The comparison of the model output and experimental dependencies of the viral RNA suppression rate on inhibitor concentration is shown in Figs. 3D and 3E. It is worth to note that, the model correctly reproduces experimental kinetics of the viral RNA suppression.
The predictive power of the model was estimated using the experimental data on dependencies of the viral RNA suppression rate on the increasing concentration of the SCH503034 (Malcolm et al., 2006) and ITMN191 (Seiwert et al., 2008) inhibitors. These data were not used for parameter estimation. As it can be seen in Figs. 3F and 3G, the model correctly reproduces experimental observations and thus can be used for in silico studies.

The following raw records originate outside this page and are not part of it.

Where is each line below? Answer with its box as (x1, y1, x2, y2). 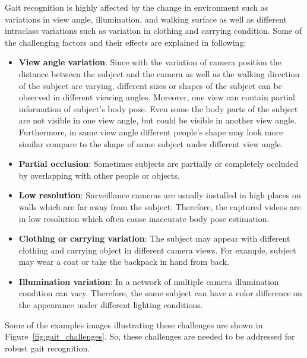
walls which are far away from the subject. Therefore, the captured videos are (18, 200, 301, 213)
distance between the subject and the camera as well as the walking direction (18, 67, 300, 80)
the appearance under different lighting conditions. (18, 299, 203, 311)
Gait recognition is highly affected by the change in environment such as (5, 1, 268, 13)
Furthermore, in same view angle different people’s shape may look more (18, 125, 283, 138)
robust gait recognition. (5, 341, 90, 354)
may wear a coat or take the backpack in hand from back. (18, 255, 229, 268)
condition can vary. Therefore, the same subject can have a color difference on (18, 287, 302, 299)
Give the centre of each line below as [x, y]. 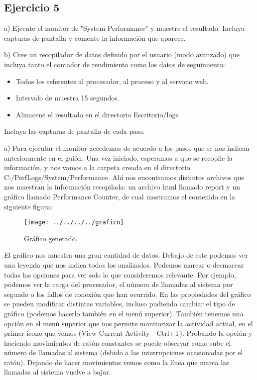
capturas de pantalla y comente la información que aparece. [95, 38]
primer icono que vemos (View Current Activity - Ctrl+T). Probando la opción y [128, 333]
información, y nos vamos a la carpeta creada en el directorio [97, 167]
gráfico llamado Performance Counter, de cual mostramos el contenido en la [120, 196]
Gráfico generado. [51, 238]
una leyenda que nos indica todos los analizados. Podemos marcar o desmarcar [124, 264]
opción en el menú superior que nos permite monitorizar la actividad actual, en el [128, 323]
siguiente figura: [28, 206]
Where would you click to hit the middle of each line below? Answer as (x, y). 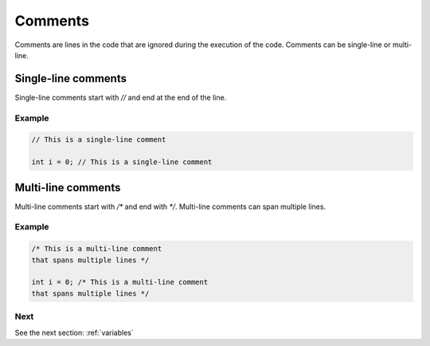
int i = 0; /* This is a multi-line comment (120, 282)
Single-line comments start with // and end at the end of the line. (121, 97)
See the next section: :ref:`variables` (74, 332)
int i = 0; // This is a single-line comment (122, 162)
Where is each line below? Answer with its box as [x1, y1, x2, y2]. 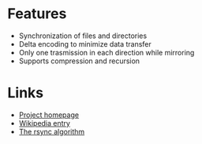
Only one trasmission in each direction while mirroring [18, 47, 195, 57]
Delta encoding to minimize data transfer [18, 39, 151, 48]
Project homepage [18, 110, 80, 119]
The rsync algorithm [18, 127, 85, 136]
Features [7, 5, 67, 23]
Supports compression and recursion [18, 56, 140, 66]
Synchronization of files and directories [18, 31, 148, 40]
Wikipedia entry [18, 118, 70, 127]

Sequencebased model of the gap gene regulatory network
Recently, DEEP method was successfully applied to recover 68 parameters of the DNA sequencebased model (7)–(8) of regulatory network of 4 gap genes—hb, Kr, gt, and kni—and 8 transcription factors: Hb, Kr, Gt, Kni, Bcd, Tll, Cad and Hkb (Kozlov et al., 2015b). The trained model provides a tool to estimate the importance of each TF binding site for the model output (see Fig. 2B). We showed that functionally important sites are not exclusively located in cisregulatory elements and that sites with low regulatory weight are important for the model output (Kozlov et al., 2014).

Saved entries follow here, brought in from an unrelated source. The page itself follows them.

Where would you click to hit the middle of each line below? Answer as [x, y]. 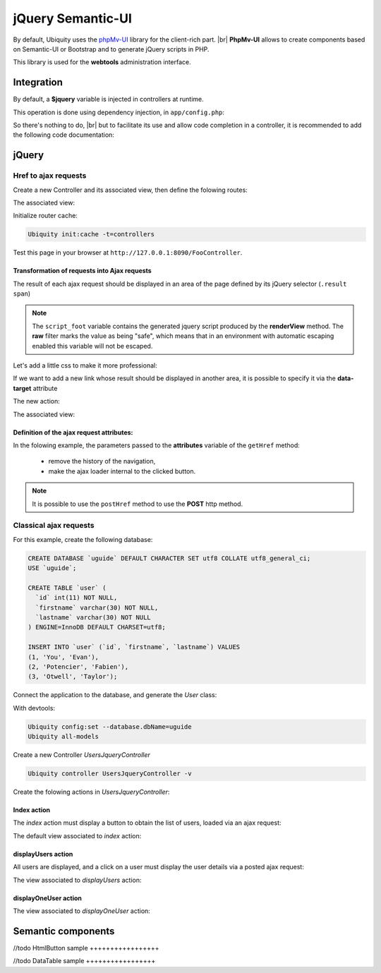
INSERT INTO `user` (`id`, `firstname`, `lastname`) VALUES [134, 647]
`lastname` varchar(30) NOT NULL [93, 618]
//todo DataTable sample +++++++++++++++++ [84, 961]
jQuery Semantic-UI [72, 18]
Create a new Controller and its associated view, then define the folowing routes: [131, 190]
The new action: [36, 401]
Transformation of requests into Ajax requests [82, 271]
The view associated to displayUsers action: [77, 880]

The evolution of the three objective functions during one optimization run is shown in Fig. 2C. Note that the wPGP and the Penalty functions do not decline monotonically and simultaneously. In a few first steps these functions reach their maximal values while RSS falls sharply, that corresponds to the adaptation of the control parameters of the algorithm and substitution of old parameter sets with good ones. Then wPGP starts to decay, and Penalty fluctuates at high level, while RSS decays approximately at the same rate as wPGP. As Penalty depends only on regulatory parameters, its behaviour at this stage illustrates that it disallows the process to be trapped in some local minimum with extreme values of parameters. During the second half of the optimization process, Penalty reaches its final low level and stays at it almost constant till convergence while the RSS and wPGP exhibit a modest growth and then converge. This illustrates the ability of DEEP to balance several objective functions. The model output at this stage is not changed much as indicated by RSS though the absolute values of regulatory parameters are fine tuned.
Conclusions
The parallelization of objective function calculation implemented in DEEP method considerably reduces the computational time. Several members of the current generation are evaluated in parallel, which in our experience with Sequencebased Model of the Gap Gene Regulatory Network, resulted in 24 times speedup on 24 core computational node (Intel Xeon 5670, Joint Supercomputer Center of the Russian Academy of Sciences, Moscow). The calculation of 24 objective functions in parallel threads took approximately the same 20 s as one sequential job, and the optimization runs were able to converge in 14 h after approximately 60,000 functional evaluations.
To sum up, we elaborated both the method and the software, which demonstrated high performance on test functions and biological problems of finding parameters in dynamic models of biological processes by minimizing one or even several objective functions that measure the deviation of model solution from data.